§ WHAT IS NEEDED:
The output should match, line for line, the records from the line containing "To upgrade project version: [15, 82, 109, 92]" through the line containing "Variable name is: direction", with every picture left out.

§ RECORD EXCERPTS:
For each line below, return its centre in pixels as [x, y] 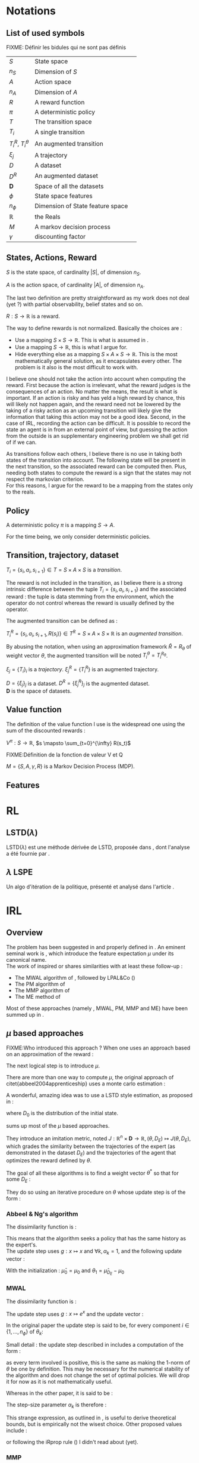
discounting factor [60, 236]
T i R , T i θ [19, 144]
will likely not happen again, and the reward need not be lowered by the [94, 405]
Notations [31, 11]
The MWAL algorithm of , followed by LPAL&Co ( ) [75, 977]
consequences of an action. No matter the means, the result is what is [92, 391]
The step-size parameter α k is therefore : [56, 1405]
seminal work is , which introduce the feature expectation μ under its [90, 953]
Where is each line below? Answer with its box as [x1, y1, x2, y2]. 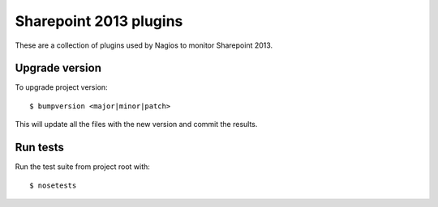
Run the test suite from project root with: [15, 162, 150, 171]
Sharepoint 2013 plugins [15, 12, 183, 30]
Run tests [15, 141, 64, 154]
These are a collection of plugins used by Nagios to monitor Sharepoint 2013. [15, 40, 273, 50]
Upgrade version [15, 61, 101, 75]
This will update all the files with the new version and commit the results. [15, 120, 258, 129]
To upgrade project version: [15, 82, 109, 92]
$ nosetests [29, 180, 77, 190]
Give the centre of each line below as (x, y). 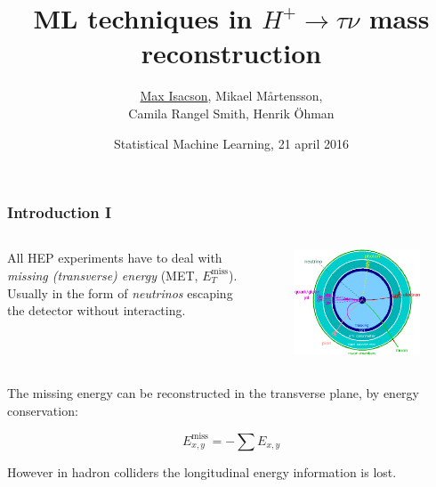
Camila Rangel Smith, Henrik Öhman (231, 113)
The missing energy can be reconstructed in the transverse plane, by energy (213, 392)
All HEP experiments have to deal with (115, 258)
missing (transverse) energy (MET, (103, 275)
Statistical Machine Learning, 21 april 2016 (231, 143)
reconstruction (231, 53)
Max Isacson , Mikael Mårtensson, (231, 96)
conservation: (43, 410)
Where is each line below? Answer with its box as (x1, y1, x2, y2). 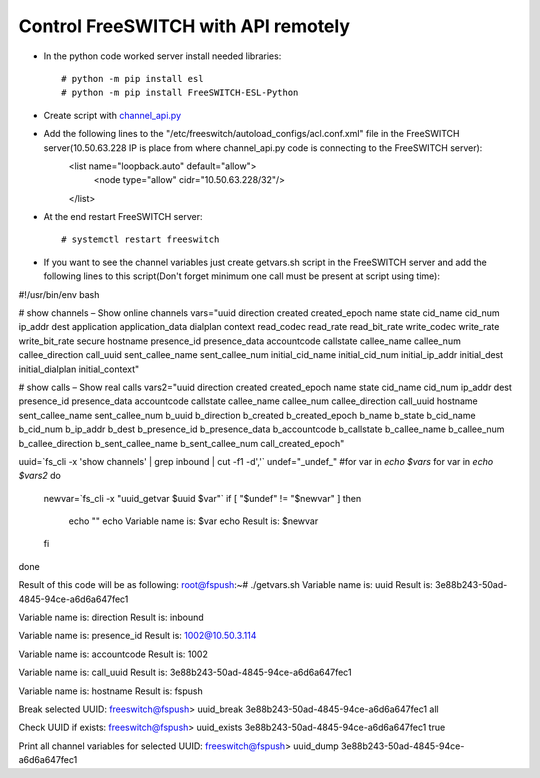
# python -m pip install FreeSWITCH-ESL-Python (61, 87, 299, 99)
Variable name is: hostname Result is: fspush (18, 685, 204, 697)
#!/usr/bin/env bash (18, 288, 100, 300)
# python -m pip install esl (61, 73, 204, 84)
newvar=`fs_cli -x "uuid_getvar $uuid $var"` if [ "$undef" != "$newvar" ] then (43, 492, 362, 504)
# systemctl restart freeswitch (61, 234, 220, 245)
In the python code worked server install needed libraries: (43, 50, 282, 62)
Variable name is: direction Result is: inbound (18, 611, 204, 624)
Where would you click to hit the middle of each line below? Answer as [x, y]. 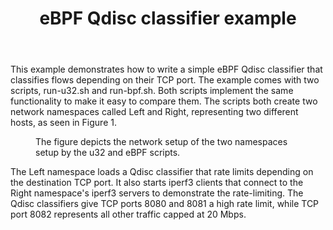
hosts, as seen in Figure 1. [63, 123]
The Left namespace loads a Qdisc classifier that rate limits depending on [162, 172]
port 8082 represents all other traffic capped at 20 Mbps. [128, 214]
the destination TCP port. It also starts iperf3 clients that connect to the [157, 183]
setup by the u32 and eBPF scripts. [108, 153]
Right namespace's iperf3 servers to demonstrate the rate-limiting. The [157, 193]
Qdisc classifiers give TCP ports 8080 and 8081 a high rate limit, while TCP [165, 204]
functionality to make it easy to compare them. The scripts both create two [164, 101]
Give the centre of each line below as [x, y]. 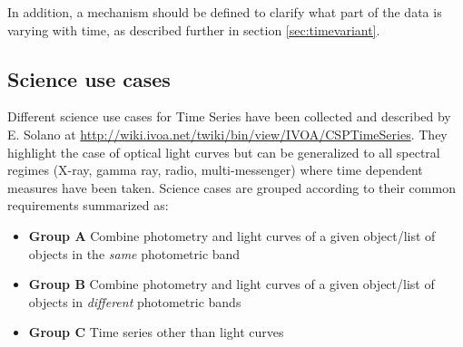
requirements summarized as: [88, 205]
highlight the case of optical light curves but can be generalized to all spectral [224, 152]
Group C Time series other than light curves [156, 332]
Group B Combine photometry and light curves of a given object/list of [231, 284]
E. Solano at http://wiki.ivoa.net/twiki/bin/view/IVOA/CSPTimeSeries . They [227, 134]
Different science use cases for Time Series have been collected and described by [229, 116]
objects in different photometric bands [135, 301]
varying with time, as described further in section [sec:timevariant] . [194, 29]
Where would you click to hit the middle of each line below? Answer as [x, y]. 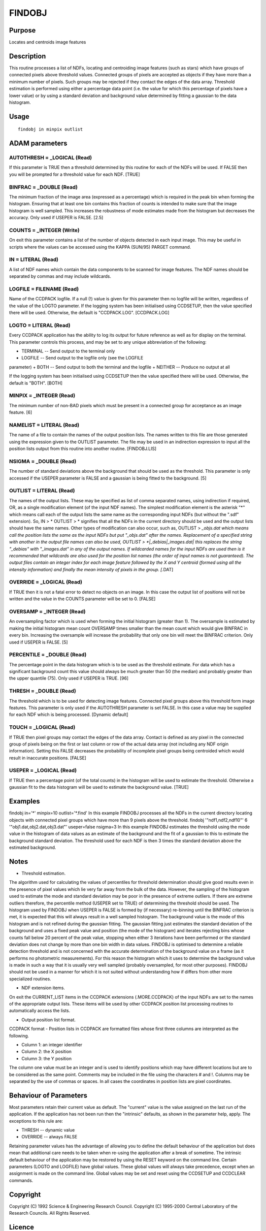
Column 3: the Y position [47, 1058]
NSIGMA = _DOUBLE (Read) [43, 461]
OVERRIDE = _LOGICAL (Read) [46, 582]
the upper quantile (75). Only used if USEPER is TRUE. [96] [69, 678]
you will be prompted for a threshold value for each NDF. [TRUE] [75, 174]
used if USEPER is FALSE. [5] [39, 642]
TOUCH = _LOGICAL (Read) [42, 727]
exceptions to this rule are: [36, 1121]
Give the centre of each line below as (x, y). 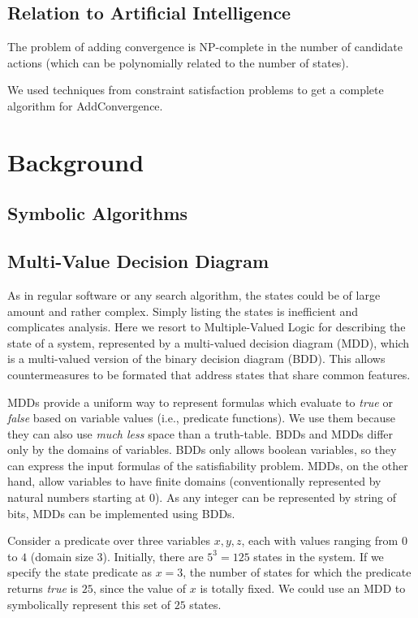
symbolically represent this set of (89, 604)
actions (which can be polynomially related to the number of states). (178, 62)
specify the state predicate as (80, 572)
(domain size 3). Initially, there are (117, 556)
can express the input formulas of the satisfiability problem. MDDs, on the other (208, 465)
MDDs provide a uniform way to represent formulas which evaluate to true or (200, 402)
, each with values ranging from (320, 540)
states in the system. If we (319, 556)
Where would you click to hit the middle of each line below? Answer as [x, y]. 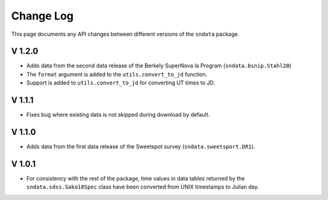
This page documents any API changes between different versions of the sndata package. [125, 34]
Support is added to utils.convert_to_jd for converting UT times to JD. [121, 83]
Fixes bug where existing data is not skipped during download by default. [118, 115]
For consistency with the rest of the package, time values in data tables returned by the [136, 178]
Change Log [43, 16]
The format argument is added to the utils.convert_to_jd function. [117, 74]
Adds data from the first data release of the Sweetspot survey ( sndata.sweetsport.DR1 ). [141, 147]
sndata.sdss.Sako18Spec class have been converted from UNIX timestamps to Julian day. [143, 187]
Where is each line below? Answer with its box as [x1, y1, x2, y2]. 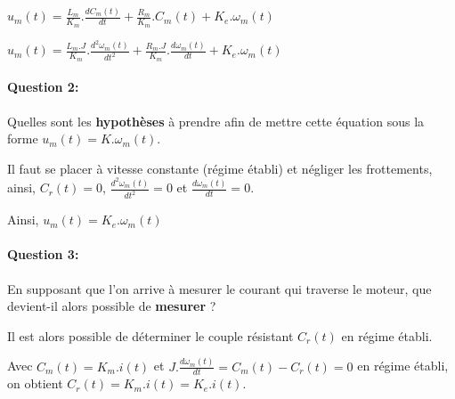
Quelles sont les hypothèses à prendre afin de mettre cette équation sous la [7, 111, 425, 130]
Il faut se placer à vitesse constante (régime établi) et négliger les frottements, [7, 159, 433, 177]
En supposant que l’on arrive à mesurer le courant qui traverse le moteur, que [7, 279, 432, 297]
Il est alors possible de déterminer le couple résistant [7, 326, 294, 345]
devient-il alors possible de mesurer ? [7, 297, 216, 315]
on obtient [7, 374, 63, 393]
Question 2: [7, 77, 79, 96]
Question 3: [7, 245, 79, 264]
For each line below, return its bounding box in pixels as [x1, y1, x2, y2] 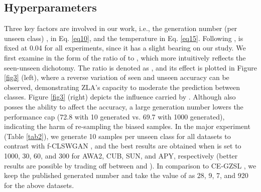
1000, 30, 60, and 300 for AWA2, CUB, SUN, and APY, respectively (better [4, 150, 238, 160]
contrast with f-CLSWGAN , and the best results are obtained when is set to [4, 140, 241, 151]
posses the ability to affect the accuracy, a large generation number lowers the [4, 101, 243, 111]
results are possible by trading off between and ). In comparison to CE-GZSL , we [4, 160, 256, 170]
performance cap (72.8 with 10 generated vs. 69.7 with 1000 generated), [4, 111, 225, 121]
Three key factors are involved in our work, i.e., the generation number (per [4, 23, 237, 33]
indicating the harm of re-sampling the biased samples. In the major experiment [4, 121, 250, 131]
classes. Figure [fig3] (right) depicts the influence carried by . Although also [4, 91, 236, 102]
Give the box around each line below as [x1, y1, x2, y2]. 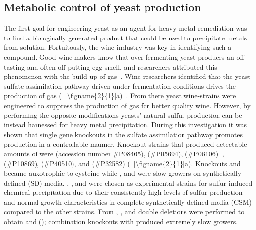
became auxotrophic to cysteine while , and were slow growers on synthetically [4, 168, 242, 178]
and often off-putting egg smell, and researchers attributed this [27, 61, 217, 72]
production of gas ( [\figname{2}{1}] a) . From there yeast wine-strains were [4, 90, 236, 101]
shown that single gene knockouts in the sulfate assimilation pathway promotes [4, 129, 243, 139]
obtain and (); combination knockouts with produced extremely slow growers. [4, 216, 238, 227]
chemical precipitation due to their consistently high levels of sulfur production [4, 187, 243, 197]
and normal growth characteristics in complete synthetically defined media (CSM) [4, 196, 252, 207]
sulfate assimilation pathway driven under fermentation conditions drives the [4, 80, 236, 91]
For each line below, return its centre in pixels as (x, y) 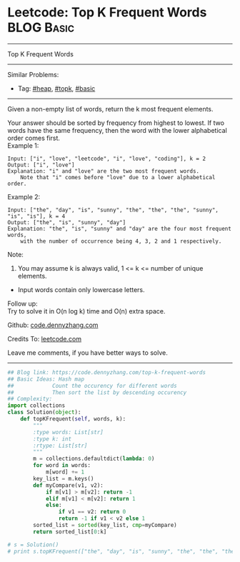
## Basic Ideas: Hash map (46, 379)
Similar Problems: (33, 74)
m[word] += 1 (65, 472)
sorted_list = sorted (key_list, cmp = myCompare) (105, 526)
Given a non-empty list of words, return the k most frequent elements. (110, 109)
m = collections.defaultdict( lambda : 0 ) (94, 459)
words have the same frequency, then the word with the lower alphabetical (117, 130)
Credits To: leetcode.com (45, 338)
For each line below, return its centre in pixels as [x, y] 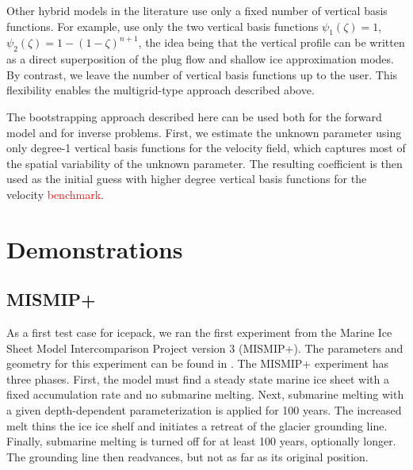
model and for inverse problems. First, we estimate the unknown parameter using [204, 132]
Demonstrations [95, 248]
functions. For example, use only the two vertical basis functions [163, 26]
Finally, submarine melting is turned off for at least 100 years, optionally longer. [201, 441]
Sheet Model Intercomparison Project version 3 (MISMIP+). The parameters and [205, 348]
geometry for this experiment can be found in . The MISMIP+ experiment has [197, 363]
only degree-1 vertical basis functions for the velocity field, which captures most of [206, 148]
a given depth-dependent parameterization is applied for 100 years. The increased [204, 410]
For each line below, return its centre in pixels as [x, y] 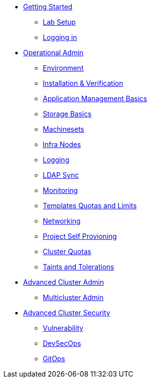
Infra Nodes [62, 144]
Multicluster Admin [73, 297]
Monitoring [60, 190]
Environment [63, 68]
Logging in [60, 37]
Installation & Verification [83, 83]
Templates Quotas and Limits [90, 206]
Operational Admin [53, 53]

§ ANSWER BOX:
To upgrade project version: [15, 82, 109, 92]
$ nosetests [29, 180, 77, 190]
Give the centre of each line below as (x, y). 
Camila Rangel Smith, Henrik Öhman (231, 113)
The missing energy can be reconstructed in the transverse plane, by energy (213, 392)
All HEP experiments have to deal with (115, 258)
missing (transverse) energy (MET, (103, 275)
Statistical Machine Learning, 21 april 2016 (231, 143)
reconstruction (231, 53)
Max Isacson , Mikael Mårtensson, (231, 96)
conservation: (43, 410)
Where is each line below? Answer with its box as (x1, y1, x2, y2). 
# python -m pip install FreeSWITCH-ESL-Python (61, 87, 299, 99)
Variable name is: hostname Result is: fspush (18, 685, 204, 697)
#!/usr/bin/env bash (18, 288, 100, 300)
# python -m pip install esl (61, 73, 204, 84)
newvar=`fs_cli -x "uuid_getvar $uuid $var"` if [ "$undef" != "$newvar" ] then (43, 492, 362, 504)
# systemctl restart freeswitch (61, 234, 220, 245)
In the python code worked server install needed libraries: (43, 50, 282, 62)
Variable name is: direction Result is: inbound (18, 611, 204, 624)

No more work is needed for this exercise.